The direct election of mayors was abolished at the 2008 Serbian local elections; Vrebalov led the LDP's list to a plurality victory in Novi Bečej with eleven out of thirty-one seats and was chosen for a second term as mayor by the elected members of the new assembly. He was also elected to the Vojvodina provincial assembly in the concurrent 2008 provincial election, winning the Novi Bečej constituency seat in the second round; he was the only LDP member to win a seat in the provincial assembly in this electoral cycle.

Vrebalov was cited as the second best mayor in Europe by the Alliance of Liberals and Democrats for Europe (ALDE) in 2010.

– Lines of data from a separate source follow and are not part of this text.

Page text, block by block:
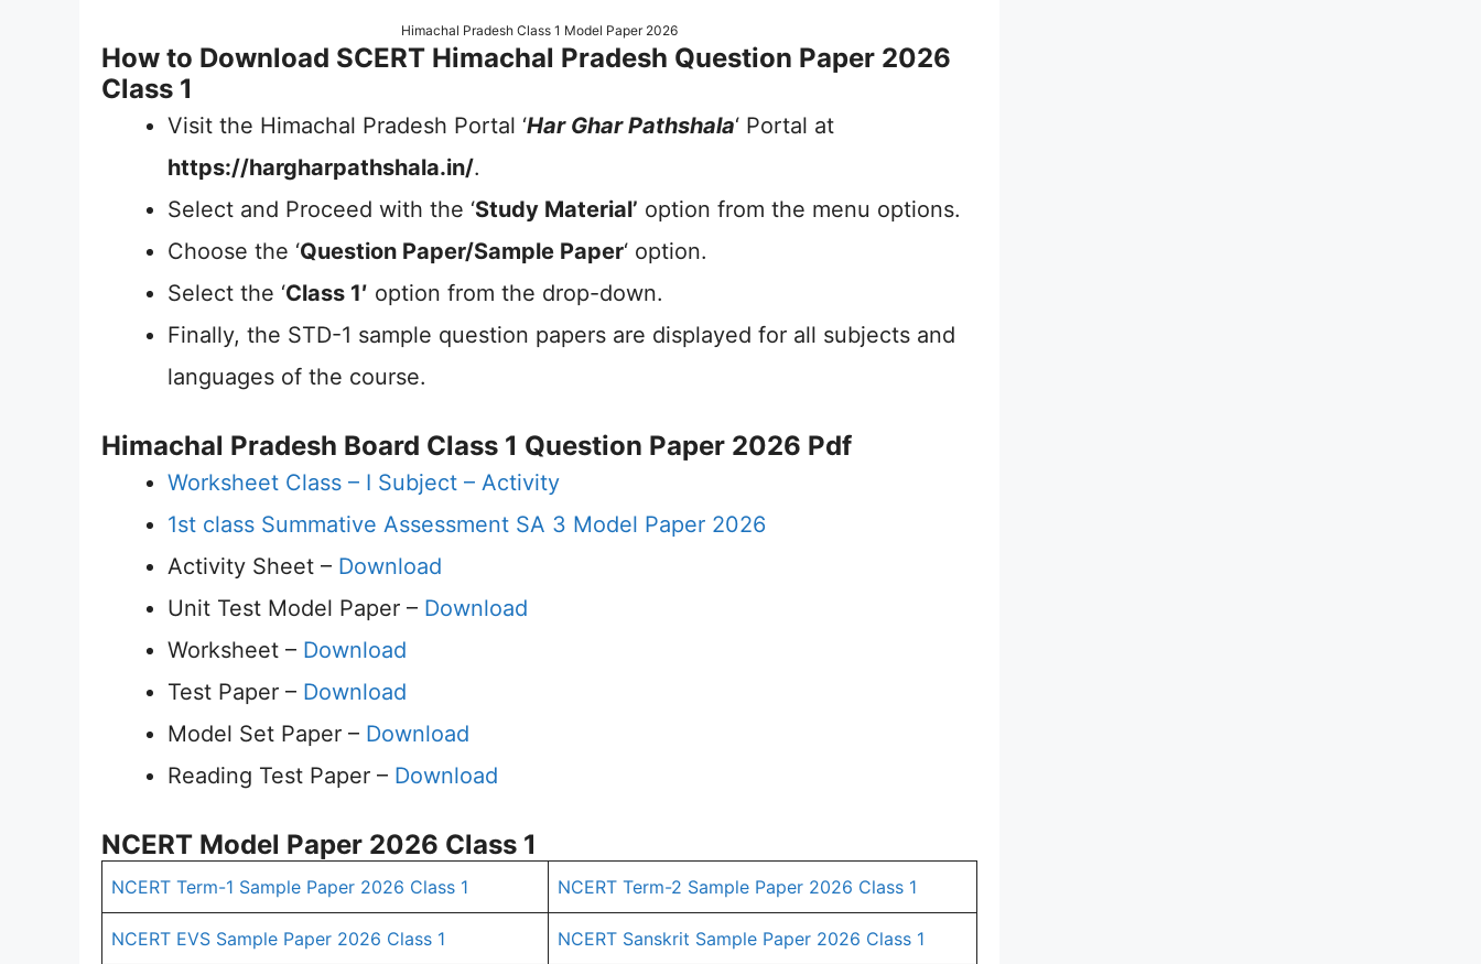
Himachal Pradesh Class 1 Model Paper 2026
How to Download SCERT Himachal Pradesh Question Paper 2026
Class 1
Visit the Himachal Pradesh Portal ‘Har Ghar Pathshala‘ Portal at
https://hargharpathshala.in/.
Select and Proceed with the ‘Study Material’ option from the menu options.
Choose the ‘Question Paper/Sample Paper‘ option.
Select the ‘Class 1′ option from the drop-down.
Finally, the STD-1 sample question papers are displayed for all subjects and
languages of the course.
Himachal Pradesh Board Class 1 Question Paper 2026 Pdf
Worksheet Class – I Subject – Activity
1st class Summative Assessment SA 3 Model Paper 2026
Activity Sheet – Download
Unit Test Model Paper – Download
Worksheet – Download
Test Paper – Download
Model Set Paper – Download
Reading Test Paper – Download
NCERT Model Paper 2026 Class 1
NCERT Term-1 Sample Paper 2026 Class 1 NCERT Term-2 Sample Paper 2026 Class 1
NCERT EVS Sample Paper 2026 Class 1 NCERT Sanskrit Sample Paper 2026 Class 1

In 2012, the LDP formed a coalition the Serbian Renewal Movement (Srpski pokret obnove, SPO) and other parties, known as Preokret (English: U-Turn). Vrebalov was re-elected for the Novi Bečej division under the coalition's banner in the 2012 provincial election, and, once again, he was the only member of his party to win election at the provincial level. He also led the LDP to another plurality victory in Novi Bečej in the 2012 Serbian local elections, although he did not continue as mayor as this would have constituted a conflict-of-interest under new provincial guidelines.

Vrebalov was chosen as a deputy speaker of the provincial assembly after the 2012 election. The following year, he left the LDP and rejoined the DS, which was at the time the dominant party in Vojvodina's provincial government.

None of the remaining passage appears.